Embora não tenha sido o inventor da escala de 100 pontos, foi quem a tonou popular. Existem outras, numéricas ou não, mas nenhuma representa melhor o ideal de um consumidor: 100 pontos é um senhor vinho!

Curiosamente, alguns aplicativos sobre vinhos, como o conhecido Vivino, estão, lentamente, mudando este quadro ao adotarem uma escala de 5 (cinco) pontos. Honestamente é mais simples e não é difícil fazer uma correlação entre as duas: 5 pts = 100 pts.

(Em passant, sempre lembro da apuração do desfile de escolas de samba aqui no Rio. De acordo com a regra vigente, a menor nota é 9 (nove) e a maior 10 (dez), valendo os décimos. Será que alguém já fez a correlação 9=0?)

Para compreender o que significa uma pontuação, não importando qual escala foi empregada, precisamos observar alguns fatores, o mais importante, é quem atribuiu a nota e qual o seu grau de comprometimento com o mercado de vinhos. Fica subentendido que os críticos locais são os que tem a maior chance de harmonizar com o nosso paladar.

Um segundo ponto, bastante interessante, mas quase sempre pouco divulgado, é como se subdivide uma escala e quais os parâmetros que são usados na hora de analisar.

Tomamos como exemplo a escala de 100 pontos.

Um crítico tem que analisar os seguintes aspectos:

– Cor, 15 pontos;

– Aroma, 25 pontos;

– Estrutura, 25 pontos;

– Qualidade como um todo, valendo 35 pontos (este item é muito subjetivo e o que agrega a maior pontuação).

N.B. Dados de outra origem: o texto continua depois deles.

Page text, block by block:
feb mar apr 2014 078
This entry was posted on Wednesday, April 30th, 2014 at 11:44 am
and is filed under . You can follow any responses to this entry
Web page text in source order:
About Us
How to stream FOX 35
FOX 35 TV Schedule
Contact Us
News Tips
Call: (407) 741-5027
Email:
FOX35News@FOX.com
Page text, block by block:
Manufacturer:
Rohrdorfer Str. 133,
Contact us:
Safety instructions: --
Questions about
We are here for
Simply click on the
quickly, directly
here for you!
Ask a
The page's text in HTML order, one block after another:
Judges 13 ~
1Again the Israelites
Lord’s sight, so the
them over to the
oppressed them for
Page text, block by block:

Há também (como nas Escolas de Samba) limites para os menores valores, embora existam 100 pontos disponíveis:

– As melhores notas se situam entre 90 e 100 pontos;

– As notas médias estão entre 80 e 89 pontos;

– As notas aceitáveis ficam entre 70 e 79.

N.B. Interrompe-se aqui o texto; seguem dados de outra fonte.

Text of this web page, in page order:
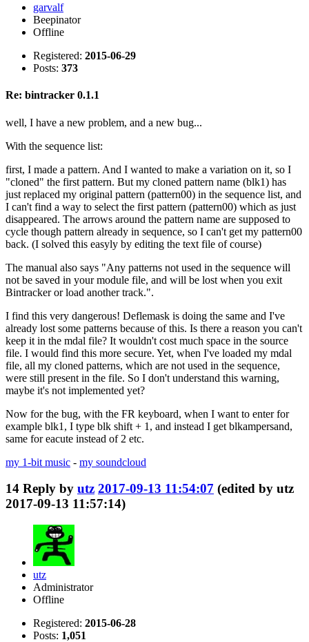
garvalf
Beepinator
Offline
Registered: 2015-06-29
Posts: 373
Re: bintracker 0.1.1
well, I have a new problem, and a new bug...
With the sequence list:
first, I made a pattern. And I wanted to make a variation on it, so I
"cloned" the first pattern. But my cloned pattern name (blk1) has
just replaced my original pattern (pattern00) in the sequence list, and
I can't find a way to select the first pattern (pattern00) which as just
disappeared. The arrows around the pattern name are supposed to
cycle though pattern already in sequence, so I can't get my pattern00
back. (I solved this easyly by editing the text file of course)
The manual also says "Any patterns not used in the sequence will
not be saved in your module file, and will be lost when you exit
Bintracker or load another track.".
I find this very dangerous! Deflemask is doing the same and I've
already lost some patterns because of this. Is there a reason you can't
keep it in the mdal file? It wouldn't cost much space in the source
file. I would find this more secure. Yet, when I've loaded my mdal
file, all my cloned patterns, which are not used in the sequence,
were still present in the file. So I don't understand this warning,
maybe it's not implemented yet?
Now for the bug, with the FR keyboard, when I want to enter for
example blk1, I type blk shift + 1, and instead I get blkampersand,
same for eacute instead of 2 etc.
my 1-bit music - my soundcloud
14 Reply by utz 2017-09-13 11:54:07 (edited by utz
2017-09-13 11:57:14)
utz
Administrator
Offline
Registered: 2015-06-28
Posts: 1,051

Fora deste escopo, notas não são mais atribuídas e nem os vinhos são recomendados.

Aqui vai o truque que ninguém explica: as diferenças são mínimas dentro destas faixas. Para o consumidor final, mesmo sendo alguém muito tarimbado, um vinho de 90 pontos é muito perto de outro com 100 pontos.

Tanto é verdade que se tornou comum classificar pela faixa de notas do que pela pontuação exata. Exemplo, “este é um vinho de mais de 90 pontos”.

Se a escala for outra, basta fazer uma correlação. Não importa se são os “bicchieri” (taças) do Gambero Rosso, as estrelinhas do Hugh Johnson ou outra simbologia, há muita qualidade nos vinhos que, por algum motivo, não obtiveram nota máxima.

Pensem nisto na próxima compra.

Saúde e bons vinhos!

CRÉDITOS:

Imagem de Freepik

Usar gelo na taça vinho é aceitável?

Uma resposta adequada seria: “não se deve fazer isto”.

Mas o que fazer quando já existem vinhos próprios para serem resfriados com pedras de gelo, um modismo que, dizem, é coisa das novas gerações.

Na ponta do lápis, colocar gelo na sua taça é um gesto de total desrespeito ao produtor do vinho, que esperou, pacientemente, as uvas do seu parreiral amadurecerem.

Depois as colheu, selecionou, fermentou, macerou, filtrou, esperou o vinho maturar no ponto certo, engarrafou, vendeu; e você, desavisado, jogou um cubinho na taça, mudando completamente aromas e sabores. Pense nisto antes de repetir esta proeza, principalmente se for um vinho de qualidade.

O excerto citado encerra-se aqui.